### WORK TASK
Instruction for the listing below: copy exactly, and only, the lines from the one holding "The page's text" through its last line, omitting any picture.

### INPUT RECORDS
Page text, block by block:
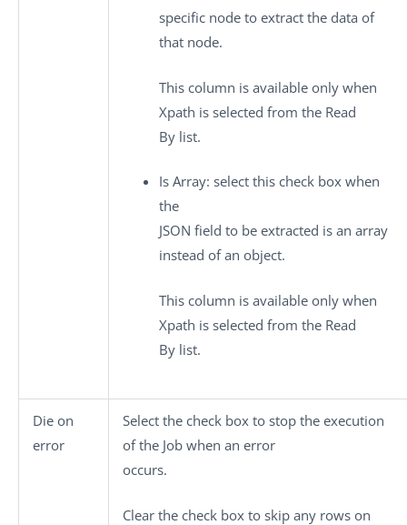
specific node to extract the data of
that node.
This column is available only when
Xpath is selected from the Read
By list.
Is Array: select this check box when
the
JSON field to be extracted is an array
instead of an object.
This column is available only when
Xpath is selected from the Read
By list.
Die on
error
Select the check box to stop the execution
of the Job when an error
occurs.
Clear the check box to skip any rows on
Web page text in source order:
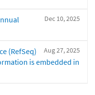
Dec 10, 2025
Aug 27, 2025
(RefSeq)
is embedded in
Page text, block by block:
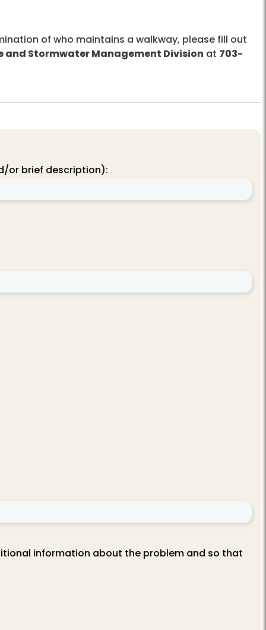
of who maintains a walkway, please fill out
and Stormwater Management Division at 703-
or brief description):
information about the problem and so that
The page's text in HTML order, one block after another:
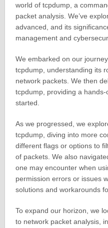
world of tcpdump, a
packet analysis. We’ve
advanced, and its
management and
We embarked on our
tcpdump, understanding its
network packets. We then
tcpdump, providing a
started.
As we progressed, we
tcpdump, diving into more
different flags or options to
of packets. We also
one may encounter when
permission errors or issues
solutions and workarounds
To expand our horizon, we
to network packet analysis,
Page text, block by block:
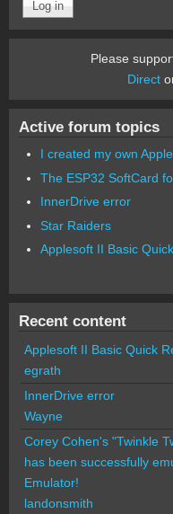
Please
Direct
Active forum topics
I created my own
The ESP32 SoftCard
InnerDrive error
Star Raiders
Applesoft II Basic
Recent content
Applesoft II Basic Quick
egrath
InnerDrive error
Wayne
Corey Cohen's "Twinkle
has been successfully
Emulator!
landonsmith

### OUTPUT OF THE TASK
The page's text in HTML order, one block after another:
world of tcpdump, a
packet analysis. We’ve
advanced, and its
management and
We embarked on our
tcpdump, understanding its
network packets. We then
tcpdump, providing a
started.
As we progressed, we
tcpdump, diving into more
different flags or options to
of packets. We also
one may encounter when
permission errors or issues
solutions and workarounds
To expand our horizon, we
to network packet analysis,
Page text, block by block:
Please
Direct
Active forum topics
I created my own
The ESP32 SoftCard
InnerDrive error
Star Raiders
Applesoft II Basic
Recent content
Applesoft II Basic Quick
egrath
InnerDrive error
Wayne
Corey Cohen's "Twinkle
has been successfully
Emulator!
landonsmith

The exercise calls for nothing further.